The Pulitzer Center is very excited to welcome our newest partners in our mission to cultivate a more curious, informed, empathetic, and engaged public through educational programming and resources: the second cohort of The 1619 Project Education Network.
Forty teams of educators from across the country have been selected to form the second cohort of the Network, a collaborative program culminating in standards-aligned unit plans that engage students with materials from The 1619 Project and encourage them to engage authentically and critically with the world around them.
These teams represent 18 states and the District of Columbia, and will collaborate with one another, award-winning journalists, noted historians, and the Pulitzer Center education team to explore the content of The 1619 Project from The New York Times Magazine, and create curricular resources that will be shared publicly through the Pulitzer Center’s 1619 Education Portal.
The inaugural cohort of The 1619 Project Education Network, which included 40 teams from 21 states and D.C., completed their projects as part of the 2021-2022 school year. Their final units (including student work!) are now being published to 1619education.org/curricular-resources.
“This cohort of educators is building on the units and resources of the inaugural cohort in new and exciting ways. We are looking forward to supporting them in developing curricular materials that will make our collection more inclusive and accessible.”
Donnalie Jamnah, 1619 Education Network Program Manager
The 1619 Project Education Network was launched in response to educators across the United States sharing their enthusiasm for teaching The 1619 Project in classrooms, as well as the need for support and community building opportunities to implement the project successfully and rigorously. After last year’s impactful cohort, we are proud to continue this important work for the 2022-2023 school year.

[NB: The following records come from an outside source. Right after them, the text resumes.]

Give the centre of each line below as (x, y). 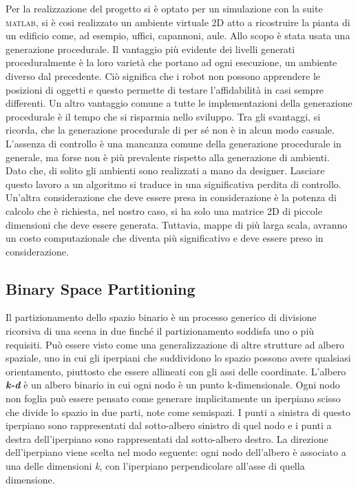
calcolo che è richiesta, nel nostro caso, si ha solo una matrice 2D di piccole (164, 210)
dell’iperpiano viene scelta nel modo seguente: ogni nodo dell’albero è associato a (176, 452)
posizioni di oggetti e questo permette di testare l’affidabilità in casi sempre (165, 89)
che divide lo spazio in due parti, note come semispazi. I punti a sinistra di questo (178, 412)
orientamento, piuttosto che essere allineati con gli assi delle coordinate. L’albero (176, 371)
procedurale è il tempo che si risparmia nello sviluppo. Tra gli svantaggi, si (163, 116)
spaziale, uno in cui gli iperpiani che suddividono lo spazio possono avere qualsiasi (178, 358)
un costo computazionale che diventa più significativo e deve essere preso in (165, 238)
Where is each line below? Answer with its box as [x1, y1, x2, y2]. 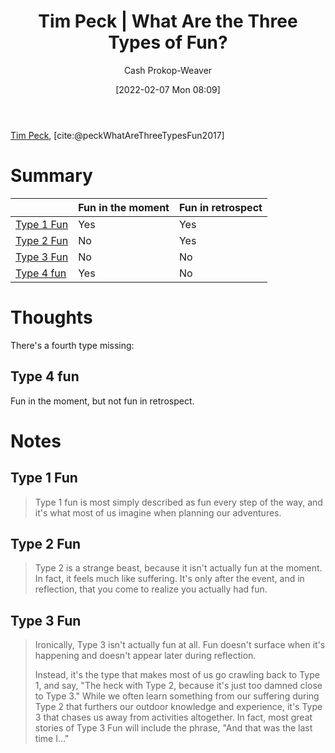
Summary [10, 165, 93, 187]
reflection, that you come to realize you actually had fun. [34, 583, 268, 595]
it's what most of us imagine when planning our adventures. [34, 506, 282, 519]
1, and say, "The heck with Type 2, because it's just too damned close [34, 680, 323, 692]
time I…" [34, 733, 70, 745]
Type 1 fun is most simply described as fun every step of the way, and [34, 496, 323, 508]
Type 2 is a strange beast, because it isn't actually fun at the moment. [34, 562, 323, 574]
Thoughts [10, 306, 93, 329]
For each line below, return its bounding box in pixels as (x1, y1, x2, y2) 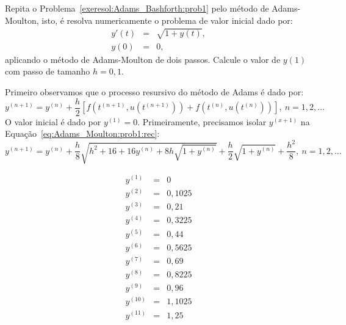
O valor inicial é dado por (5, 115, 101, 128)
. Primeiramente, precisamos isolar (137, 115, 267, 128)
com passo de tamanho (5, 65, 90, 78)
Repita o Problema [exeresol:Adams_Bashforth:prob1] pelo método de (5, 2, 269, 14)
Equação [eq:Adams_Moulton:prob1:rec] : (5, 127, 160, 140)
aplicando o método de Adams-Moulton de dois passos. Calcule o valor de (5, 53, 281, 65)
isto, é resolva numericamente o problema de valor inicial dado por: (41, 13, 293, 26)
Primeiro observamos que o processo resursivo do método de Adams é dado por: (5, 85, 304, 98)

This year’s cohort represents educators and administrators working with students ranging in grade levels from pre-kindergarteners to high school seniors. They teach a variety of subjects, including English language arts, social studies, AP human geography, civics, journalism, African American Cultural Studies, dance, music, visual art, ethnic studies, humanities, and environmental science. Participants also include educators supporting students who are learning English as a second language and students who are supported by special education programs.

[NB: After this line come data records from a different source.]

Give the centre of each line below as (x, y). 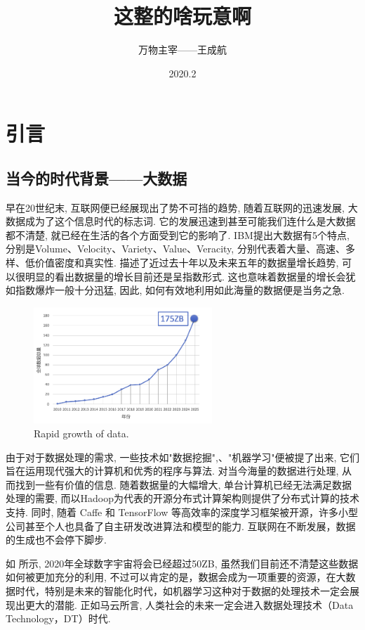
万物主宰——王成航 (182, 50)
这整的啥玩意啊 (182, 16)
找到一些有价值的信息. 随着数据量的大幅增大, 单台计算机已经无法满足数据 (184, 484)
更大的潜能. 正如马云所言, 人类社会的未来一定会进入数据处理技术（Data (189, 604)
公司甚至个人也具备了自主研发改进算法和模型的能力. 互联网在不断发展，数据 (181, 526)
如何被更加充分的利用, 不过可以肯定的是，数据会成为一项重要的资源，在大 (176, 577)
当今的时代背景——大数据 (97, 178)
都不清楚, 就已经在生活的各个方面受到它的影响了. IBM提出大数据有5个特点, (178, 234)

This year’s cohort convened virtually for the first time on May 14, and will gather throughout the program to analyze 1619 Project themes and resources, engage in professional development, discuss and revise lesson drafts, explore challenges, and celebrate progress as they write and teach their unit plans, and share their learning.
“I am hopeful about our young people—they seem to be light years ahead of where I was at their age in terms of social justice and curiosity.”
Educator at Holton-Arms School, Maryland
"I'm so grateful [for] having participated with this Zoom forum. To connect reporters’ names with faces was tremendous and to share within groups and on chat. I found some of the many 1619 sources valuable in researching more about the lower Hudson Valley and our town, Irvington NY."
Researcher and Educator in Irvington, New York
"The backlash tells us that 1619 is on point and essential for our students, families, and educators."
Educator in Woodburn School District, Oregon
"My high school did not teach us about slavery. I know some things from research and resources that I’ve learned about, but not enough. I need to know more and my students are asking me for more."